釣り旅館を経営している女将さんも生徒にいた。釣り船も持っていてご主人が船頭さんをやっていた。ネットを使って予約を取ることをお教えしホームページを製作してネット予約を始め予約がたくさん入るようになった。女将さんにはホームページの管理の仕方や予約完了返信メールの出し方などを教えてあげた。パソコンを使って旅館の案内や帳票管理もできるようになった。

仕出し屋のお母さんはパソコンで仕入れや売り上げの管理がしたいと思って教室にきた。しかし、複式簿記が分からないので最初にパソコン操作ではなく複式簿記を教えてあげた。入ってきたものは向かって右、出て行ったものは向かって左に記入してくださいと教えてから帳票記帳の仕方をパソコンを使ってできるように教えてあげた。仕訳帳さえできればパソコンは簡単に総勘定元帳ができる。

水道屋のご主人は工事日程をパソコンで管理したかった。僕は日程管理はフローチャートを使ってするように指導してからパソコンでフローチャートを製作し、使い方を教えてあげた。請負工事はいつ工事の発注が入ってくるか分からないので事前に請負先に連絡しておくことも大切だと教えた。ついでに営業の仕方や経費の無駄使いを抑えるように経営指導も行った。

漁師のおじいさんは、これまでの経験を残しておきたかった。そこで漁場の地図を作製してそこにひとつひとつ書き込んでいくことにした。季節によって、魚の種類によって変わってくるので同じ漁場の地図が何枚も必要になったがとても喜んでくれた。世界にたったひとつの貴重な漁場の経験則が記帳された資料が出来上がったとき、パソコン操作も孫に教えられるほどになっていた。

どんなパソコンを買ったらいいのか分からないという生徒の方も多かったのでパソコン販売も始めた。お宅に伺ってパソコンの設定やインターネットができる設定をしてあげた。夜中でも修理の応対をしたりして丁寧な応対が評判となりたくさん注文も頂くようになった。中古のパソコンも買い取り、修理して入門機として中古パソコンの販売も始めたが、これも人気があった。

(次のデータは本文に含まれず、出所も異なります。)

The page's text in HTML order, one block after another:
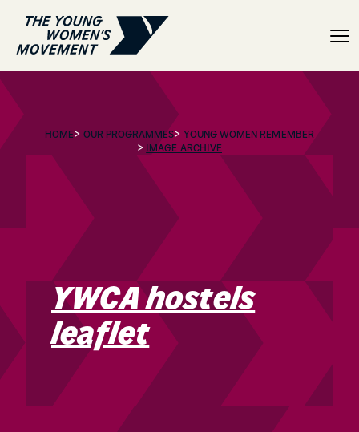
YWCA hostels leaflet
HOME> OUR PROGRAMMES> YOUNG WOMEN REMEMBER
> IMAGE ARCHIVE
YWCA hostels
leaflet
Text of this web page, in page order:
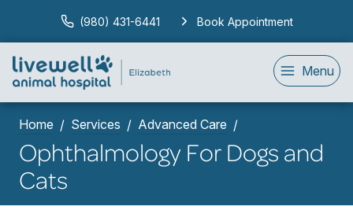
(980) 431-6441 Book Appointment
Menu
Home Services Advanced Care
Ophthalmology For Dogs and
Cats
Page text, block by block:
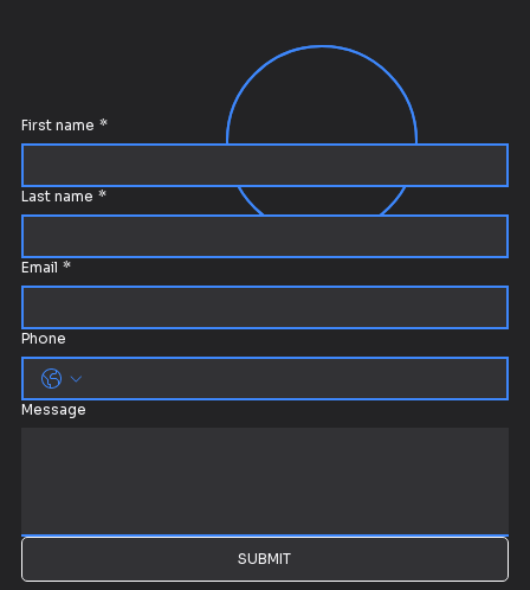
First name *
Last name *
Email *
Phone
Message
SUBMIT
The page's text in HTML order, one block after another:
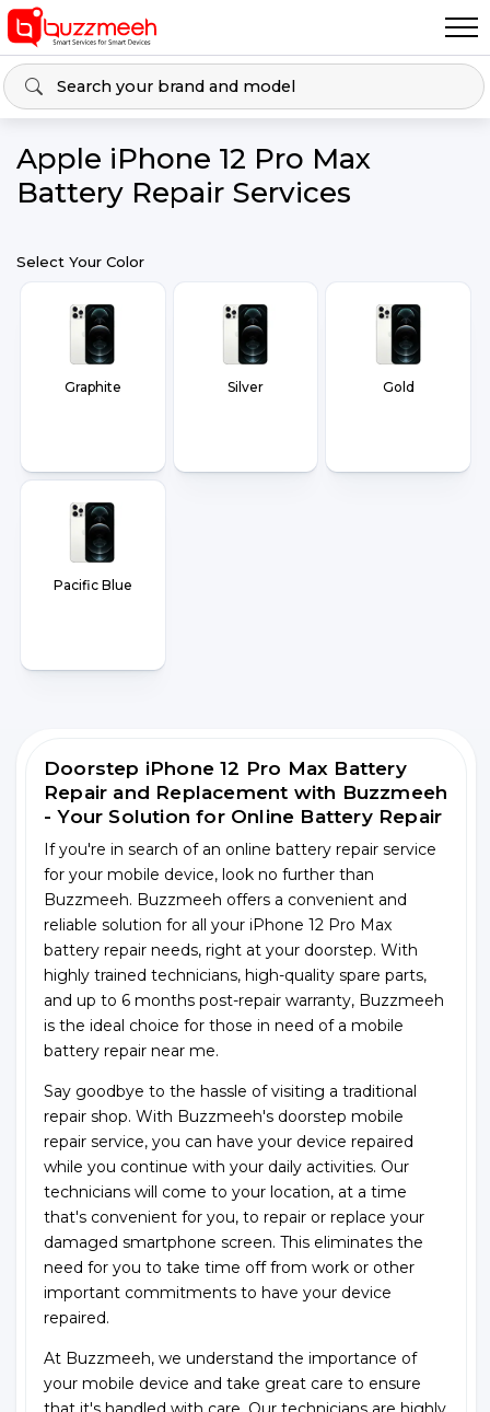
Apple iPhone 12 Pro Max
Battery Repair Services
Select Your Color
Graphite Silver Gold
Pacific Blue
Doorstep iPhone 12 Pro Max Battery
Repair and Replacement with Buzzmeeh
- Your Solution for Online Battery Repair
If you're in search of an online battery repair service
for your mobile device, look no further than
Buzzmeeh. Buzzmeeh offers a convenient and
reliable solution for all your iPhone 12 Pro Max
battery repair needs, right at your doorstep. With
highly trained technicians, high-quality spare parts,
and up to 6 months post-repair warranty, Buzzmeeh
is the ideal choice for those in need of a mobile
battery repair near me.
Say goodbye to the hassle of visiting a traditional
repair shop. With Buzzmeeh's doorstep mobile
repair service, you can have your device repaired
while you continue with your daily activities. Our
technicians will come to your location, at a time
that's convenient for you, to repair or replace your
damaged smartphone screen. This eliminates the
need for you to take time off from work or other
important commitments to have your device
repaired.
At Buzzmeeh, we understand the importance of
your mobile device and take great care to ensure
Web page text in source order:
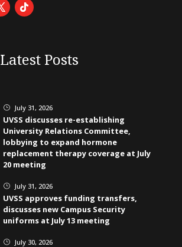
Latest Posts
} July 31, 2026
UVSS discusses re-establishing
University Relations Committee,
lobbying to expand hormone
replacement therapy coverage at July
20 meeting
} July 31, 2026
UVSS approves funding transfers,
discusses new Campus Security
uniforms at July 13 meeting
} July 30, 2026
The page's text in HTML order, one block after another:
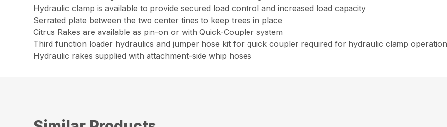
Hydraulic clamp is available to provide secured load control and increased load capacity
Serrated plate between the two center tines to keep trees in place
Citrus Rakes are available as pin-on or with Quick-Coupler system
Third function loader hydraulics and jumper hose kit for quick coupler required for hydraulic clamp operation
Hydraulic rakes supplied with attachment-side whip hoses
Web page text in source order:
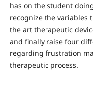
has on the student
recognize the variables
the art therapeutic
and finally raise four
regarding frustration
therapeutic process.
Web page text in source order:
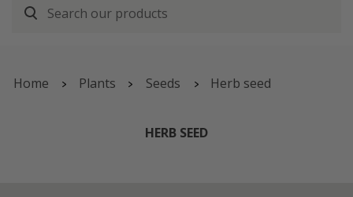
Home Plants Seeds Herb seed
HERB SEED
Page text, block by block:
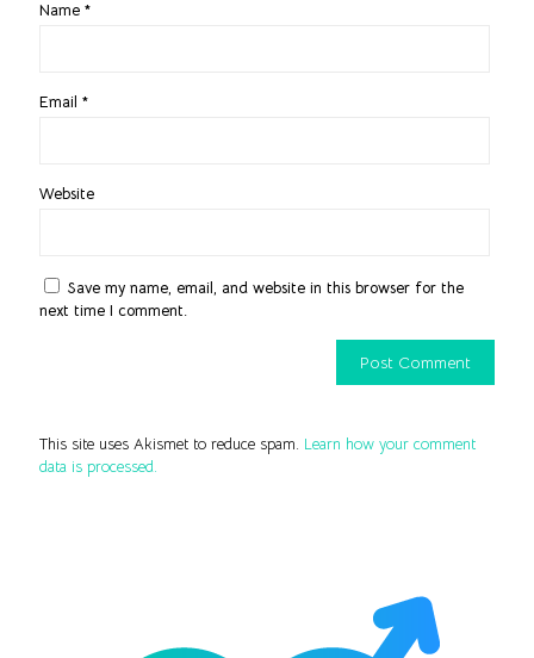
Name *
Email *
Website
Save my name, email, and website in this browser for the
next time I comment.
This site uses Akismet to reduce spam. Learn how your comment
data is processed.
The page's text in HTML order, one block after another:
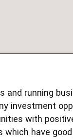
and running
investment
with
have
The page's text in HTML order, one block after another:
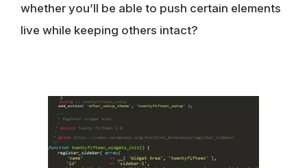
whether you’ll be able to push certain elements
live while keeping others intact?
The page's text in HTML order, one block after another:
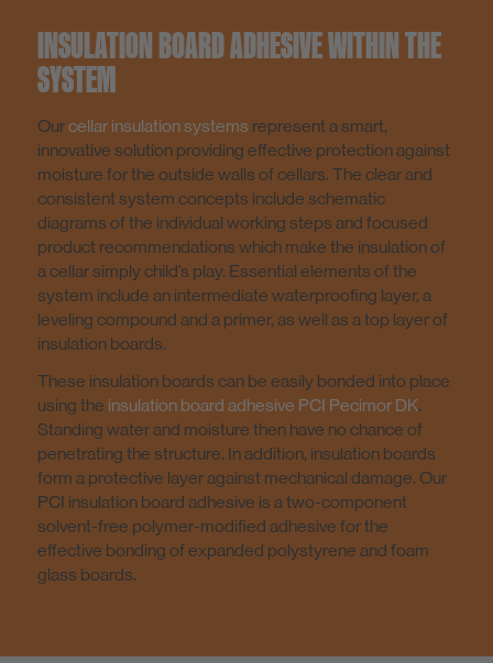
Construction Adhesive / Installation Mortar
Mortar Additives
Tools
Low emissions products
Ship Outfitting
INSULATION BOARD ADHESIVE WITHIN THE
SYSTEM
Ourcellar insulation systems represent a smart,
innovative solution providing effective protection against
moisture for the outside walls of cellars. The clear and
consistent system concepts include schematic
diagrams of the individual working steps and focused
product recommendations which make the insulation of
a cellar simply child’s play. Essential elements of the
system include an intermediate waterproofing layer, a
leveling compound and a primer, as well as a top layer of
insulation boards.
These insulation boards can be easily bonded into place
using the insulation board adhesive PCI Pecimor DK.
Standing water and moisture then have no chance of
penetrating the structure. In addition, insulation boards
form a protective layer against mechanical damage. Our
PCI insulation board adhesive is a two-component
solvent-free polymer-modified adhesive for the
effective bonding of expanded polystyrene and foam
glass boards.
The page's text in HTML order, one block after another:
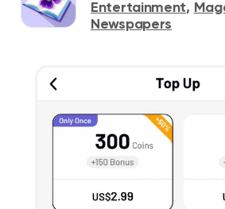
Entertainment,
Newspapers
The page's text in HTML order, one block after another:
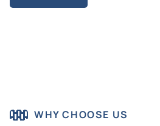
WHY CHOOSE US
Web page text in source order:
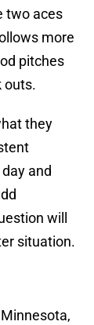
two aces
more
pitches
outs.
they
and
will
situation.
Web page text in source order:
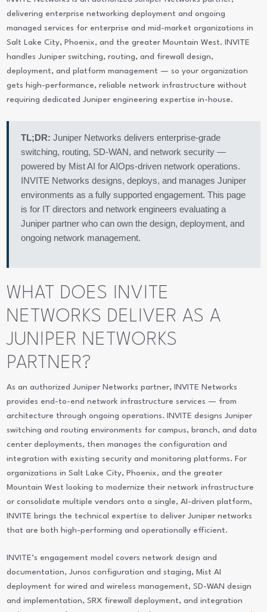
delivering enterprise networking deployment and ongoing
managed services for enterprise and mid-market organizations in
Salt Lake City, Phoenix, and the greater Mountain West. INVITE
handles Juniper switching, routing, and firewall design,
deployment, and platform management — so your organization
gets high-performance, reliable network infrastructure without
requiring dedicated Juniper engineering expertise in-house.
TL;DR: Juniper Networks delivers enterprise-grade
switching, routing, SD-WAN, and network security —
powered by Mist AI for AIOps-driven network operations.
INVITE Networks designs, deploys, and manages Juniper
environments as a fully supported engagement. This page
is for IT directors and network engineers evaluating a
Juniper partner who can own the design, deployment, and
ongoing network management.
WHAT DOES INVITE
NETWORKS DELIVER AS A
JUNIPER NETWORKS
PARTNER?
As an authorized Juniper Networks partner, INVITE Networks
provides end-to-end network infrastructure services — from
architecture through ongoing operations. INVITE designs Juniper
switching and routing environments for campus, branch, and data
center deployments, then manages the configuration and
integration with existing security and monitoring platforms. For
organizations in Salt Lake City, Phoenix, and the greater
Mountain West looking to modernize their network infrastructure
or consolidate multiple vendors onto a single, AI-driven platform,
INVITE brings the technical expertise to deliver Juniper networks
that are both high-performing and operationally efficient.
INVITE’s engagement model covers network design and
documentation, Junos configuration and staging, Mist AI
deployment for wired and wireless management, SD-WAN design
and implementation, SRX firewall deployment, and integration
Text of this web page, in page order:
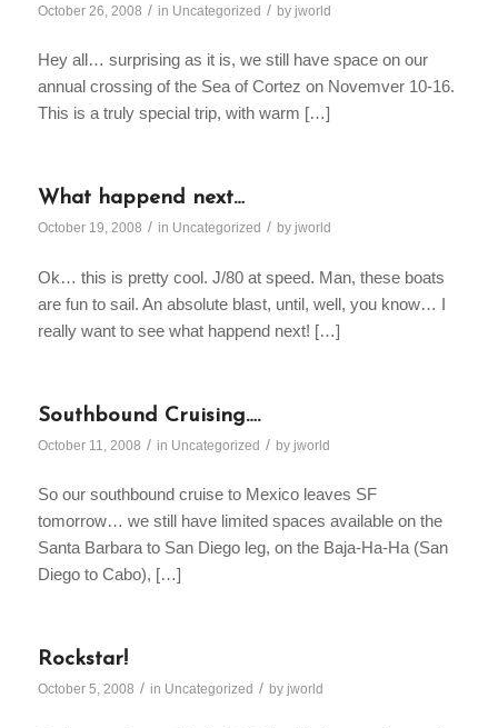
October 26, 2008 / in Uncategorized / by jworld
Hey all… surprising as it is, we still have space on our
annual crossing of the Sea of Cortez on Novemver 10-16.
This is a truly special trip, with warm […]
What happend next…
October 19, 2008 / in Uncategorized / by jworld
Ok… this is pretty cool. J/80 at speed. Man, these boats
are fun to sail. An absolute blast, until, well, you know… I
really want to see what happend next! […]
Southbound Cruising….
October 11, 2008 / in Uncategorized / by jworld
So our southbound cruise to Mexico leaves SF
tomorrow… we still have limited spaces available on the
Santa Barbara to San Diego leg, on the Baja-Ha-Ha (San
Diego to Cabo), […]
Rockstar!
October 5, 2008 / in Uncategorized / by jworld
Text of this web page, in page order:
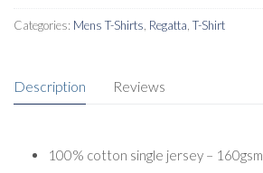
Categories: Mens T-Shirts Regatta T-Shirt
Description Reviews
100% cotton single jersey – 160gsm
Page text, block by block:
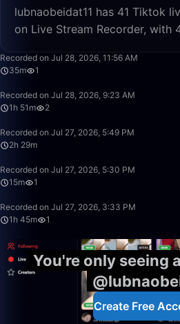
lubnaobeidat11 has 41 Tiktok
on Live Stream Recorder, with
Recorded on Jul 28, 2026, 11:56 AM
35m
1
Recorded on Jul 28, 2026, 9:23 AM
1h 51m
2
Recorded on Jul 27, 2026, 5:49 PM
2h 29m
Recorded on Jul 27, 2026, 5:30 PM
15m
1
Recorded on Jul 27, 2026, 3:33 PM
1h 45m
1
You're only seeing
Create Free
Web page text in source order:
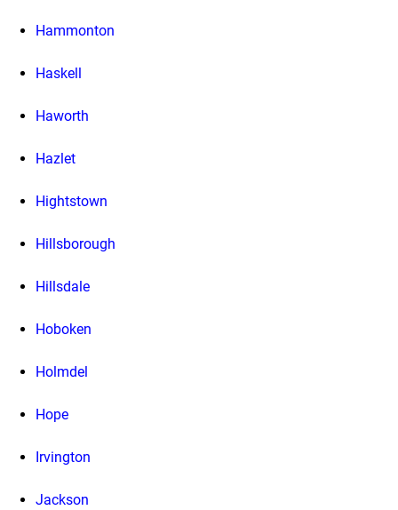
Hammonton
Haskell
Haworth
Hazlet
Hightstown
Hillsborough
Hillsdale
Hoboken
Holmdel
Hope
Irvington
Jackson
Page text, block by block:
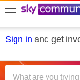
skip to search
skip to content
skip to footer
Sign in and get

教室に来れない個人でお店を経営している方のところにはこちらから通って指導しに行った。複式簿記の記帳の仕方、青色申告の仕方、確定申告の仕方など個人企業主に必要なことを教えた。ひとりひとりの生徒の方との出会いがこんなにも貴重で楽しく、僕の人生に彩りを添えてくれるものだとは思いもしなかった。僕はこの人たちの喜びを創っている。とっても良い職業に恵まれたものだと心から思っているので働くことが楽しくてしょうがない。